Ср.: [Barloewen 1996: 9–91; Ethnik Variations 1993].

35

Ср.: [Leitch 1988: 404; Изер 2001: 188–191].

36

«В некоей беседе говорили, что докторы ни к чему [не] годны. Тогда один стряпчий сказал: неправда, они по крайней мере надобны для убавки многолюдства. Но я, не защищая себя, скажу, – врач молвил, – что на меня никто не жалуется. Статься может, – повторил сутяга; ибо ты своих соперников отправил на тот свет» [Курганов 1793: Ч. 1, 144].

37

Таковы же эпиграммы Василия Майкова (1772) «Петр, будучи врачом, зла много приключил: / Он множество людей до смерти залечил» и т. д. [Майков 1966: 286], Михаила Хераскова: «Поветрие, война опустошают свет, / А более всего рецепты да ланцет» [Муза пламенной сатиры 1988: 101]. Аналогичные примеры сатирического изображения врачей см.: [Покровский 1907].
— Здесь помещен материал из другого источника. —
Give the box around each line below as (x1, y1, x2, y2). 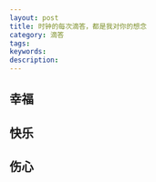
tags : (9, 38, 30, 48)
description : (9, 56, 59, 65)
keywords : (9, 47, 47, 56)
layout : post (9, 13, 59, 23)
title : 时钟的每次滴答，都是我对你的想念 (9, 22, 148, 31)
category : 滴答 (9, 30, 65, 39)
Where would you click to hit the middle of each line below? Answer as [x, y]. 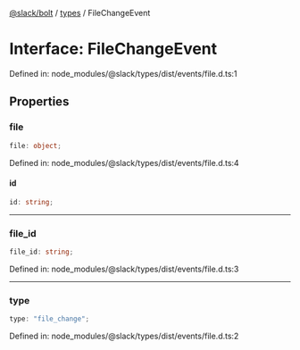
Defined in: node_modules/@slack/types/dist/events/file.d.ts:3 [124, 269]
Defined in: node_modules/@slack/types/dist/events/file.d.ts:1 [124, 73]
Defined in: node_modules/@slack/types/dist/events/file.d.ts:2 [124, 336]
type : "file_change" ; [50, 319]
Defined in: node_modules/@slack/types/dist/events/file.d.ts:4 [124, 162]
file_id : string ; [42, 252]
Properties [39, 102]
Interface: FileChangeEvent [113, 49]
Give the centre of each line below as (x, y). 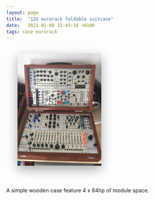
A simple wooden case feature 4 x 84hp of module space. (78, 190)
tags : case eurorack (32, 32)
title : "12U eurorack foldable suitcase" (60, 19)
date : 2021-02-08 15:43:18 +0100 (51, 25)
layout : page (22, 13)
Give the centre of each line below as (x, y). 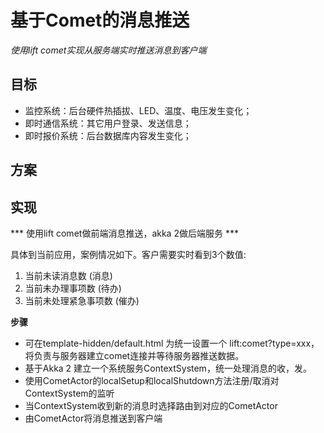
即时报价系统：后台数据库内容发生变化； (108, 135)
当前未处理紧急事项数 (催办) (82, 300)
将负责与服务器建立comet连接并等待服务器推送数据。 (134, 355)
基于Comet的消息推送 (100, 20)
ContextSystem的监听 (69, 393)
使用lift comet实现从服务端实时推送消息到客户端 (108, 50)
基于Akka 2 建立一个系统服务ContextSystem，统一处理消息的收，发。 (168, 368)
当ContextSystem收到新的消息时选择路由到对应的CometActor (151, 405)
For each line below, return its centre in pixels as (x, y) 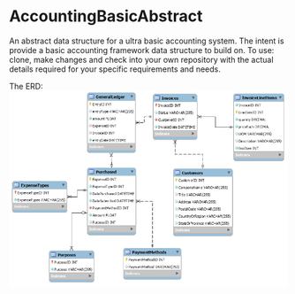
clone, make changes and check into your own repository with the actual (141, 59)
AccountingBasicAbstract (106, 16)
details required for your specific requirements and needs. (115, 69)
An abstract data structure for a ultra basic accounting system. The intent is (147, 41)
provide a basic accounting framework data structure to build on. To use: (142, 50)
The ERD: (26, 86)
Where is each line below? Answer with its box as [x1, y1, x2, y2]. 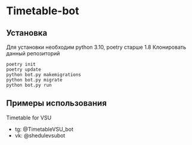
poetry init [6, 61, 36, 67]
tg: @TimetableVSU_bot [14, 125, 73, 133]
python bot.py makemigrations [6, 72, 82, 78]
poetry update [6, 67, 42, 72]
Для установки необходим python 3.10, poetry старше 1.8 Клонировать [6, 43, 187, 51]
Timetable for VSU [6, 114, 52, 121]
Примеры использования [6, 98, 107, 108]
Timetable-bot [6, 4, 79, 18]

В России скептическое, а то и прямо враждебное отношение к врачам и медицине исторически определялось тем немаловажным обстоятельством, что институализация самой медицинской профессии устойчиво связывалась в общественном сознании с преобладанием в ней иностранцев. Кажется символичным, что наиболее ранние упоминания о врачах, казненных за неудачное лечение, указывают на ставших впоследствии привычными для русской истории «врагов народа». Первое такое упоминание относится к 1483 г. о враче по прозвищу Антон Немечин (т. е. «немец», под которыми понимают в это время иностранцев вообще). Антону было приказано лечить находившегося в Москве татарского царевича Каракача. Больной умер, и Иван III выдал врача татарам, умертвившим его у Москвы-реки. В 1490 г. та же участь постигла некоего Леона Жидовина, пытавшегося вылечить сына Ивана III князя Ивана Ивановича от «камчюга» (ломоты в ногах) припарками, и также неудачно. По истечении сорока дней после кончины князя Леону отрубили голову [Загоскин 1891: 20, 21]. В 1690 г. серьезно заболевший патриарх Иоаким выгнал прибывших к нему по царскому повелению врачей-иностранцев и «никакоже даде себя врачевати, иже суща верою неедина мышления» [Барсуков 1879: 74]. Об атмосфере, в какой приходилось работать врачам-иностранцам в современной Иоакиму Москве, вполне свидетельствует сохранившаяся челобитная, поданная русскими учениками Аптекарского приказа, просившими разрешения жить и есть «особно» от иностранного учителя, дабы «от него не оскверниться» [Unkovskaya 1997: 11]. В театральных интермедиях XVIII в. почти всегда подчеркивается нерусское происхождение врача [Пьесы 1975: 468–471; 674–675; Пьесы 1976: 665–667, 713–718]. Схожим образом обстоит дело в фольклорной традиции, в пьесах народного театра XVIII – ХIХ вв. Врач странно выглядит, плохо говорит и в конце концов бывает бит – и потому, что врач, и потому, что иностранец [38] .

38

См., напр., остающиеся в репертуаре балаганных представлений вплоть до конца XIX в. «Голландский лекарь и добрый аптекарь», «Доктор и больной», а также образы врачей в пьесах «Петрушка», «Царь Максимилиан» (многочисленные примеры: [Русская народная драма 1953]). Негативный образ врача доминирует и в фольклорных паремиях: [Иллюстров 1904: 308].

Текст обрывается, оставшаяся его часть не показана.